Natural changes and human modifications in hydrological systems coevolve and interact in a coupled and interlinked
way. If, on one hand, climatic changes are stochastic, non-steady, and affect the hydrological systems, on
the other hand, human-induced changes due to over-exploitation of soils and water resources modifies the natural
landscape, water fluxes and its partitioning. Indeed, the traditional assumption of static systems in hydrological
analysis, which has been adopted for long time, fails whenever transient climatic conditions and/or land use
changes occur.
Time series analysis is a way to explore environmental changes together with societal changes; unfortunately, the
not distinguishability between causes restrict the scope of this method. In order to overcome this limitation, it is
possible to couple time series analysis with an opportune hydrological model, such as a conceptual hydrological
model, which offers a schematization of complex dynamics acting within a basin. Assuming that model parameters
represent morphological basin characteristics and that calibration is a way to detect hydrological signature at a
specific moment, it is possible to argue that calibrating the model over different time windows could be a method
for detecting potential hydrological changes.

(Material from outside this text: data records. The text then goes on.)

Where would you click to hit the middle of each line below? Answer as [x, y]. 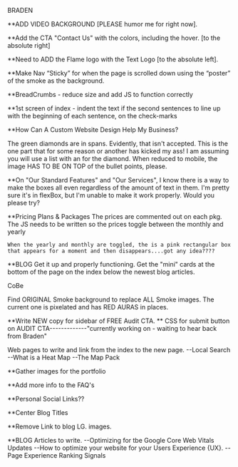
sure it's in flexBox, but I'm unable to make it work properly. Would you [111, 195]
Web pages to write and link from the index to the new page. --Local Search [119, 350]
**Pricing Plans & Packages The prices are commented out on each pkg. [115, 216]
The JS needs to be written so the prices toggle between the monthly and [115, 224]
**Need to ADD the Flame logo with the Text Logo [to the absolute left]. [113, 59]
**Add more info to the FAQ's [51, 385]
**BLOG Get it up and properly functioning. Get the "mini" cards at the [111, 264]
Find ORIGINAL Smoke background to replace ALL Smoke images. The [111, 299]
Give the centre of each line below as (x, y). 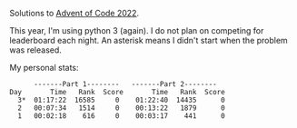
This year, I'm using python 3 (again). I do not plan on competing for (137, 30)
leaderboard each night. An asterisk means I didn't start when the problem (148, 40)
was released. (35, 50)
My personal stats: (44, 68)
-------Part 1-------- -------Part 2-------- (125, 84)
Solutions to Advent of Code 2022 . (74, 13)
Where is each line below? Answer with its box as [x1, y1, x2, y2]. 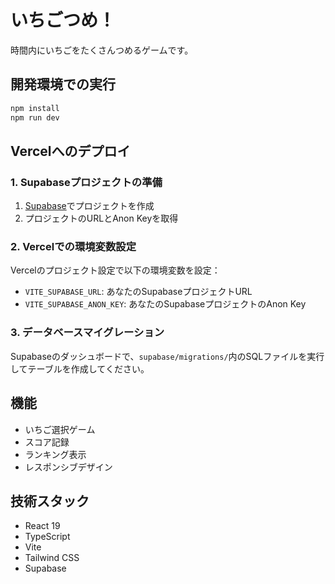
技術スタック [10, 492, 90, 510]
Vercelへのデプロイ [10, 142, 131, 160]
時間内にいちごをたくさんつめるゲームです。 [10, 44, 194, 56]
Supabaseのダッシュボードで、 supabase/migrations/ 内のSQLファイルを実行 [10, 350, 325, 362]
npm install [10, 103, 60, 113]
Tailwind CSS [24, 552, 80, 564]
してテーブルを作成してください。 [10, 362, 150, 375]
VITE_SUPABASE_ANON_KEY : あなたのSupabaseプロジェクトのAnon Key [24, 298, 307, 310]
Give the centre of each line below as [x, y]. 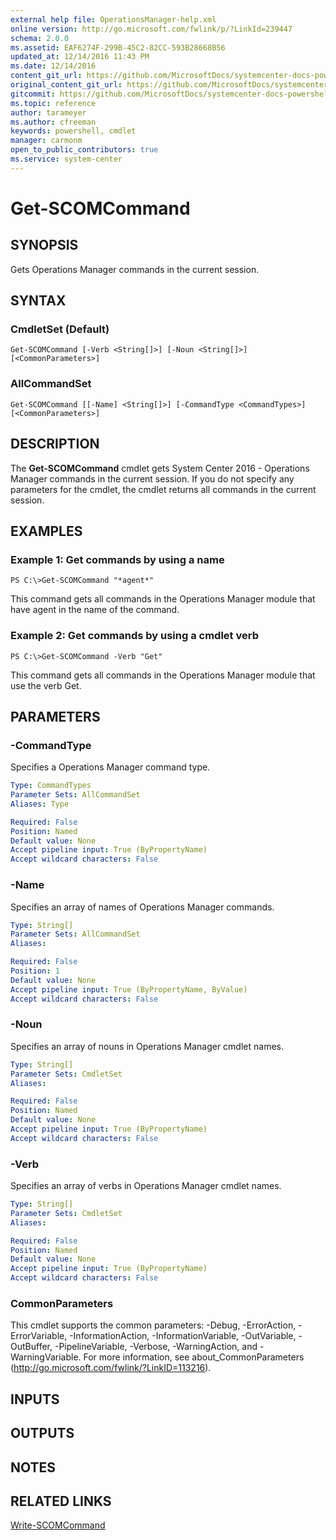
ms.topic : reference [53, 103]
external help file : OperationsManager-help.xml [113, 19]
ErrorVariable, [39, 1336]
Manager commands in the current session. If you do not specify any [152, 478]
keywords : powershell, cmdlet [73, 131]
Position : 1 [35, 971]
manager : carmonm [46, 141]
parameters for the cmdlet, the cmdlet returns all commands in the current [163, 489]
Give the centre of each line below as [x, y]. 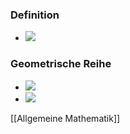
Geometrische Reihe [61, 64]
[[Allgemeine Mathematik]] [65, 118]
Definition [35, 15]
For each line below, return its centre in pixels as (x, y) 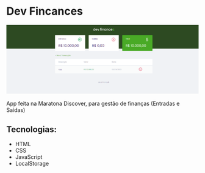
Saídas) (16, 110)
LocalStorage (32, 164)
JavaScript (29, 157)
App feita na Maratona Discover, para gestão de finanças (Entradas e (93, 104)
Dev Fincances (45, 11)
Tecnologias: (31, 129)
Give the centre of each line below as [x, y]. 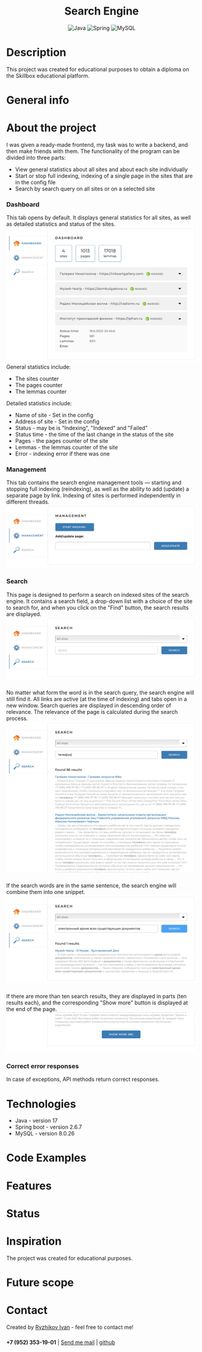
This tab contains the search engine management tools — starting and [94, 483]
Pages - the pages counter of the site [62, 441]
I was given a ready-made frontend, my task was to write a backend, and [97, 145]
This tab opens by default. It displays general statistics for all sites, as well [99, 218]
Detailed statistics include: [39, 403]
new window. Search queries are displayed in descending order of [89, 705]
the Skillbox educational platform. [48, 76]
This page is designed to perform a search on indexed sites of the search [98, 594]
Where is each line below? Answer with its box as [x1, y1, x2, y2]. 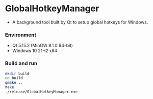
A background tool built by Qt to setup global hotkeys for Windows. [12, 19, 148, 25]
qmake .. [5, 80, 23, 85]
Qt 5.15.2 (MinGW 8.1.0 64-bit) [12, 43, 73, 49]
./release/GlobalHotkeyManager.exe [5, 89, 78, 95]
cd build [5, 75, 23, 81]
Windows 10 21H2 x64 [12, 48, 57, 54]
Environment [5, 31, 37, 38]
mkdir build [5, 71, 29, 76]
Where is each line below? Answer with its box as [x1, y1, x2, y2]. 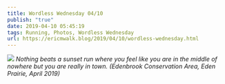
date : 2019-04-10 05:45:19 [7, 23, 85, 29]
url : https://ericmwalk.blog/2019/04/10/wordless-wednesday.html [7, 36, 199, 42]
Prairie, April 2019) [7, 70, 61, 78]
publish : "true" [7, 16, 54, 23]
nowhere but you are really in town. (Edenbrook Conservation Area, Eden [7, 62, 216, 70]
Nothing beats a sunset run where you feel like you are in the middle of [15, 55, 217, 64]
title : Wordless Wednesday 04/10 [7, 10, 104, 17]
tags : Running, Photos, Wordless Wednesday [7, 29, 135, 36]
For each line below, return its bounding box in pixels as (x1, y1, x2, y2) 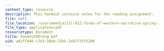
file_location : (5, 20, 36, 26)
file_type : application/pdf (5, 25, 62, 30)
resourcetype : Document (5, 30, 54, 34)
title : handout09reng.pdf (5, 34, 58, 39)
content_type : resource (5, 7, 54, 12)
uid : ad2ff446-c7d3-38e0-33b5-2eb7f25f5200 (5, 39, 95, 44)
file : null (5, 16, 27, 21)
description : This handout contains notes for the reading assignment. (5, 12, 154, 17)
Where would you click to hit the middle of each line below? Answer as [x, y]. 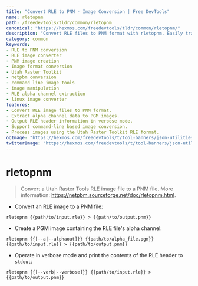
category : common [27, 39]
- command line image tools [41, 83]
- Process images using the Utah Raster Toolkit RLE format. [83, 132]
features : [18, 105]
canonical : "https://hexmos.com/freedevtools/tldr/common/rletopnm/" [93, 28]
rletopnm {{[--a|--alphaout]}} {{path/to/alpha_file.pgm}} [80, 239]
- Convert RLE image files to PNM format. [59, 110]
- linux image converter [37, 99]
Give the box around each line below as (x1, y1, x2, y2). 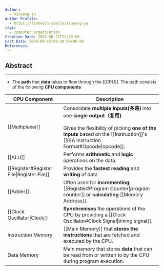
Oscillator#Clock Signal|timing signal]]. (63, 218, 153, 225)
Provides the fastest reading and (63, 165, 140, 172)
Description (96, 96, 124, 103)
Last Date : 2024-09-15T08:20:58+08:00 (5, 39, 84, 44)
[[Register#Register (7, 165, 53, 172)
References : (5, 43, 29, 48)
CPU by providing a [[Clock (63, 211, 126, 218)
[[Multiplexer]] (7, 124, 41, 130)
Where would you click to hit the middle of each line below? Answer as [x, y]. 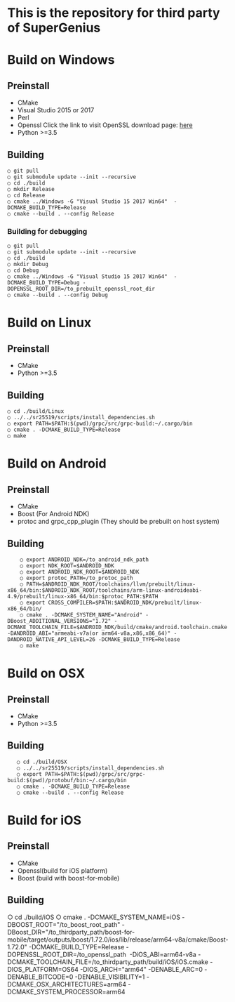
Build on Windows [61, 60]
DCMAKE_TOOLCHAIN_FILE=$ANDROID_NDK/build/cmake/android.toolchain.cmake [117, 627]
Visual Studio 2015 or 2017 [56, 110]
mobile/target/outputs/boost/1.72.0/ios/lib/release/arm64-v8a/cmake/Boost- [118, 940]
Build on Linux [49, 323]
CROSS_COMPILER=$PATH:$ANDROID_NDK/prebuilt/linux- [125, 602]
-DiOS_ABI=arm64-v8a [163, 954]
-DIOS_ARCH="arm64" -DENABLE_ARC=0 [142, 969]
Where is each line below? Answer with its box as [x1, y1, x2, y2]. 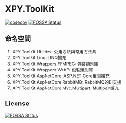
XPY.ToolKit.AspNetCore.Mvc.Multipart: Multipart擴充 [12, 85, 119, 91]
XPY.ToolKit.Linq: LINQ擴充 [12, 54, 66, 60]
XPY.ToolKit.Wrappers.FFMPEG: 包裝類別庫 [12, 61, 99, 67]
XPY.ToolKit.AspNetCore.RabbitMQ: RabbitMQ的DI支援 [12, 79, 122, 85]
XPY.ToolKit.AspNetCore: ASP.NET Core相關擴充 [12, 73, 110, 79]
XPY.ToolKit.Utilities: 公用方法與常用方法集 [12, 49, 97, 54]
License [5, 100, 30, 108]
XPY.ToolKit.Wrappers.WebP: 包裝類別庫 [12, 67, 93, 72]
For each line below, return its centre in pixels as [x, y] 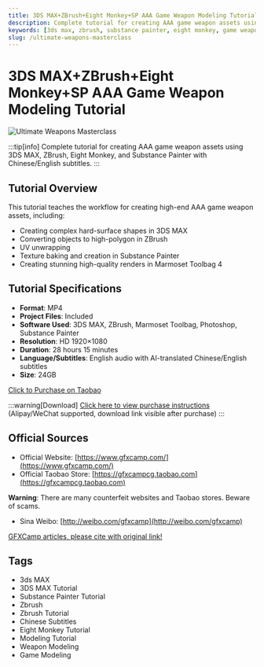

In order to test the capabilities of a conceptual model in detecting hydrological changes, this work presents different
“in silico” experiments. A synthetic-basin is forced with an ensemble of possible future scenarios generated
with a stochastic weather generator able to simulate steady and non-steady climatic conditions. The experiments
refer to Mediterranean climate, which is characterized by marked seasonality, and consider the outcomes of the
IPCC 5th report for describing climate evolution in the next century. In particular, in order to generate future
climate change scenarios, a stochastic downscaling in space and time is carried out using realizations of an
ensemble of General Circulation Models (GCMs) for the future scenarios 2046-2065 and 2081-2100. Land use
changes (i.e. changes in the fraction of impervious area due to increasing urbanization) are explicitly simulated,
while the reference hydrological responses are assessed by the spatially distributed, process-based hydrological
model tRIBS, the TIN-based Real-time Integrated Basin Simulator.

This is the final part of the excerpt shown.